DNR Commissioner Sarah Strommen called it a "truly historic investment in natural resources and outdoor recreation." She said Minnesotans who visit lakes, wildlife management areas, state parks, state forests, trails and other public lands will see improvements over the next couple of years. High on the list of priorities is DNR's fish-stocking program.
"These investments will transform our work," Strommen said.
The finalized environment and natural resources bill will send $308 million in new operating money to the DNR, spread over the next two fiscal years. In addition, the agency will receive more than $116.6 million in direct cash from a $1.3 billion capital investment plan sourced from the state's $17.5 billion budget surplus.

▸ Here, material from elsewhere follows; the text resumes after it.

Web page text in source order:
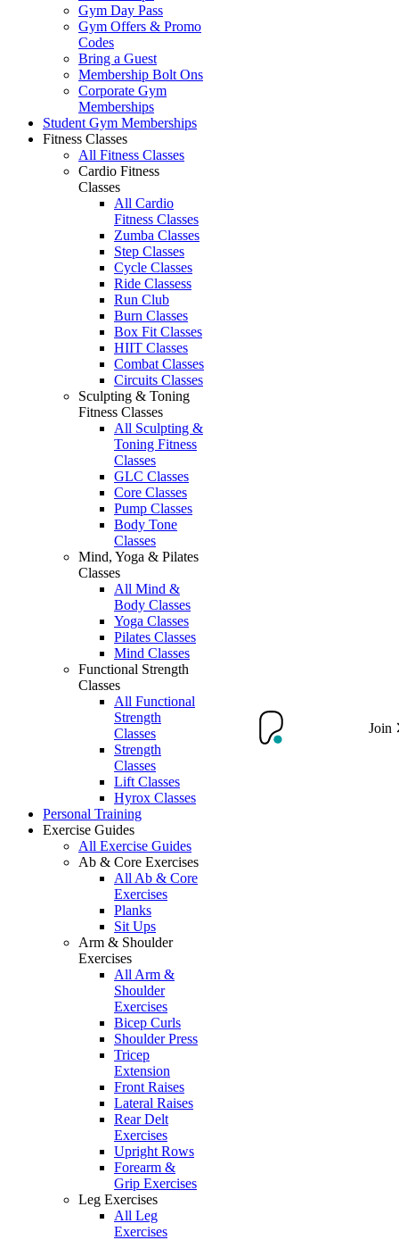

On the policy side, the bill declares a moratorium on new deer farms, allows for crossbow use regardless of a hunter's age, allows for some two-line fishing, gives the DNR new authority to allow emergency importation of minnows from neighboring states, and makes way for a new work group to study the feasibility of a river barrier to block invasive carp.
Elements of the bill:
If you fish
• Fee increases for fishing licenses, originally sought by the DNR, will not happen.
• The Waterville fish hatchery will be rebuilt for $18 million to $20 million.
• Other hatcheries will be updated with $35 million in new operating money also covering expansion of fishing piers and other shore-fishing facilities.
• Another $35 million is earmarked for new gravel, docks, bathroom facilities and other improvements to boat access infrastructure on lakes and rivers.
• About $10 million in new money will go for fish-passage improvements along cold-water trout streams on the North Shore as well as other stream restoration projects in the state. The same money will cover advances in water control structures on shallow lakes.
• The new operating funds will bolster staffing at the DNR to conduct more fish population surveys and other research needed to maximize fish stocking.
• To manage invasive carp, $1.72 million goes to a new work group, including experts at the University of Minnesota to study and provide preliminary design for a lock and dam barrier on the Mississippi River.
• During ice fishing, anglers already can use two lines. Now two lines also may be used in the Minnesota River downstream from the Granite Falls Dam and in the Mississippi downstream of St. Anthony Falls. By rule, the DNR may allow two-line fishing on areas of Lake Superior.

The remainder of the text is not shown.